Celles-ci se tiendront donc dans un contexte de partition de fait du pays. On voit mal en effet le gouvernement actuel désarmé et démantelé les groupes armés, lesquels contrôlent les trois-quarts du territoire.

Une paix armée règnera, sans réconciliation et sans justice, au sein de laquelle prospéreront divers trafiquants, mercenaires et autres mafieux réunis, au grand désespoir du peuple centrafricain (2).

A l’évidence, la caisse à outils de l’ONU est devenue obsolète, inopérante et inappropriée.

 

3 – La maison de Satan.

 

     On se souvient de l’exclamation de Danton marchant vers l’échafaud : « Malheur aux hommes forts et aimés du peuple ; longue vie aux médiocres » !

Ce mot de profond dépit pourrait accompagner l’histoire récente de la RCA, tant celle-ci fut l’œuvre d’individus obscurs et velléitaires. Ces derniers ont transformé le pays en un repaire de brigands, de corrompus et de dépravés, du haut jusqu’au bas de la société. La République centrafricaine est ainsi devenue la Maison de Satan. D’un côté, le pouvoir s’acharne à financer les responsables des groupes armés en créant des postes virtuels ou fictifs au gouvernement et dans la haute administration ; de l’autre, il pourfend les partis de l’opposition démocratique en suscitant les désertions en leur sein, au prix de multiples entorses au code de la moralité politique et des règles de gestion budgétaire.
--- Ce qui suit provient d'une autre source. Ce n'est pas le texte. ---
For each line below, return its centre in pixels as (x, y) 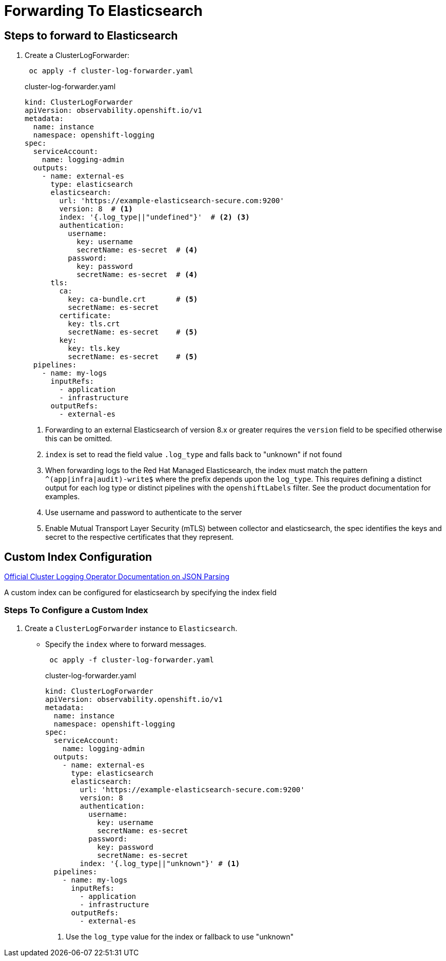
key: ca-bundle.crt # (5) (133, 299)
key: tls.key (94, 349)
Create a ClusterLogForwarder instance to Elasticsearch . (131, 628)
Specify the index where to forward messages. (126, 644)
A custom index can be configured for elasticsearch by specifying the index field (140, 593)
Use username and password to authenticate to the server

Dans ces conditions, l’année 2020 ne sera donc pas celle du relèvement politique et socio-économique, mais celle d’une exploitation forcenée des richesses naturelles du pays, avant liquidation. Entre temps, le président, ses conseillers et ses ministres, auront réuni les moyens de faire petite fortune avant de prendre la route de l’exil.

 

Paris, le 18 novembre 2019

Prosper INDO

Économiste,

Consultant international.

Consultant international.

 

(1)   – Il s’agit d’interdire au pouvoir centrafricain d’invoquer l’absence de ressources financières et matérielles pour repousser les différents scrutins, alors que le Code électoral impose au gouvernement de provisionner chaque année les besoins en financement des élections. L’objectif est d’éviter une nouvelle transition institutionnelle. Cependant, le soutien de la Minusca ne garantit pas la transparence et la sincérité de ces scrutins, comme le prouve les élections organisées par l’OTAN en Afghanistan ou en Irak.

(2)   – Déjà la Russie, qui va présider le processus de Kimberley en 2020, propose la levée de l’embargo sur les diamants centrafricains, sans doute dans la perspective de la mise en exploitation des concessions concédées par l’Etat centrafricain à la société Wagner.